There's nothing like a first-hand rumour. "A friend told me" - let's have a few more that are CR2 - a friend told me that Canon is developing more lenses, printers and cameras. Very impressive rumour reporting.


----------



## scott (Aug 3, 2010)

*Re: 1Ds Mark IV & More [CR1]*

I guess now I will have to wait another month to decide which new body to buy. Let's hope cutting edge means a sensor that won't overheat after 30 min of constant use.


----------



## ronderick (Aug 3, 2010)

*Re: 1Ds Mark IV & More [CR1]*

Well, it's not a matter of whether Canon is going to release the next 1Ds installment, but more of a question about WHEN. 
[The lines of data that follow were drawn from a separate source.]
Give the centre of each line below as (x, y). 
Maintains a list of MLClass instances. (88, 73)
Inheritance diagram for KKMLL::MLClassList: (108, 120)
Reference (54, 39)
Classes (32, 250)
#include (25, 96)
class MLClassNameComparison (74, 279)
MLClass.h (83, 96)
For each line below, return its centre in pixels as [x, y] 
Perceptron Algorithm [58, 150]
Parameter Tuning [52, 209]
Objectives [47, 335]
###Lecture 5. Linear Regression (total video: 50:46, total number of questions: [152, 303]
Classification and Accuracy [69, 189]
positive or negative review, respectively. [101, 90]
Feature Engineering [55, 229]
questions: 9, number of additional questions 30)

As for "revolutionary", I would say make it the first Canon camera to cross the 3,000+ megapixal line...



... and we can all cry if Canon announces a new mount at Photokina.


----------



## J-Man (Aug 3, 2010)

*Re: 1Ds Mark IV & More [CR1]*

Wild thought, optical and in body IS working together.
That would be revolutionary.

New sensor tech? Sure, 
Control focus while in video mode with the zoom buttons? That too.


----------



## Jason (Aug 3, 2010)

*Re: 1Ds Mark IV & More [CR1]*

The Alexa actually offers full uncompressed RAW recording.

http://www.abelcine.com/articles/index.php?option=com_content&view=article&id=511:arri-alexa-post-workflow-options-quality-a-ease&catid=25&Itemid=46


----------



## jlevie01 (Aug 3, 2010)

*Re: 1Ds Mark IV & More [CR1]*



Jason said:


> The Alexa actually offers full uncompressed RAW recording.



Hmmm, interesting. Gotta be careful with this kind of lingo, though. Even with "uncompressed" raw or HD output there would seem to be a codec in place. I have a feeling there is some sort of "loss-less" compression going on in the same vein as with RED. 

Maybe I'm just behind the times.


----------



## joeltan111 (Aug 3, 2010)

*Re: 1Ds Mark IV & More [CR1]*

Hmm... how about an EVIL or a super small entry-level as a 1000d replacement? 

I think a 1000d replacement IS in the works. the price has fallen like hell in the last 6 months, stock is being cleared. 
Between now and december, i would expect the following: 
1000d replacement- 2000d? 
50d replacement- 60d
1ds mk4.

Sounds about right?


----------